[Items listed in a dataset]
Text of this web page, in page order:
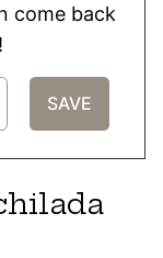
come back
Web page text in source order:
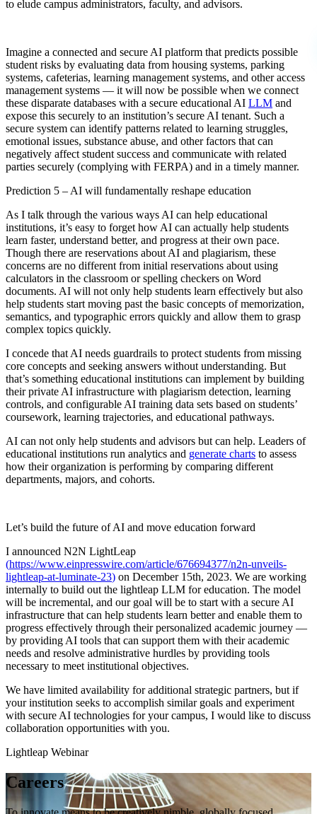
to elude campus administrators, faculty, and advisors.
Imagine a connected and secure AI platform that predicts possible
student risks by evaluating data from housing systems, parking
systems, cafeterias, learning management systems, and other access
management systems — it will now be possible when we connect
these disparate databases with a secure educational AI LLM and
expose this securely to an institution’s secure AI tenant. Such a
secure system can identify patterns related to learning struggles,
emotional issues, substance abuse, and other factors that can
negatively affect student success and communicate with related
parties securely (complying with FERPA) and in a timely manner.
Prediction 5 – AI will fundamentally reshape education
As I talk through the various ways AI can help educational
institutions, it’s easy to forget how AI can actually help students
learn faster, understand better, and progress at their own pace.
Though there are reservations about AI and plagiarism, these
concerns are no different from initial reservations about using
calculators in the classroom or spelling checkers on Word
documents. AI will not only help students learn effectively but also
help students start moving past the basic concepts of memorization,
semantics, and typographic errors quickly and allow them to grasp
complex topics quickly.
I concede that AI needs guardrails to protect students from missing
core concepts and seeking answers without understanding. But
that’s something educational institutions can implement by building
their private AI infrastructure with plagiarism detection, learning
controls, and configurable AI training data sets based on students’
coursework, learning trajectories, and educational pathways.
AI can not only help students and advisors but can help. Leaders of
educational institutions run analytics and generate charts to assess
how their organization is performing by comparing different
departments, majors, and cohorts.
Let’s build the future of AI and move education forward
I announced N2N LightLeap
(https://www.einpresswire.com/article/676694377/n2n-unveils-
lightleap-at-luminate-23) on December 15th, 2023. We are working
internally to build out the lightleap LLM for education. The model
will be incremental, and our goal will be to start with a secure AI
infrastructure that can help students learn better and enable them to
progress effectively through their personalized academic journey —
by providing AI tools that can support them with their academic
needs and resolve administrative hurdles by providing tools
necessary to meet institutional objectives.
We have limited availability for additional strategic partners, but if
your institution seeks to accomplish similar goals and experiment
with secure AI technologies for your campus, I would like to discuss
collaboration opportunities with you.
Lightleap Webinar
Careers

AIM OF THE TASK ▸ Only lines holding the word "tools" are wanted, so copy each of them from the records above.

COMPLETED TASK ▸
by providing AI tools that can support them with their academic
needs and resolve administrative hurdles by providing tools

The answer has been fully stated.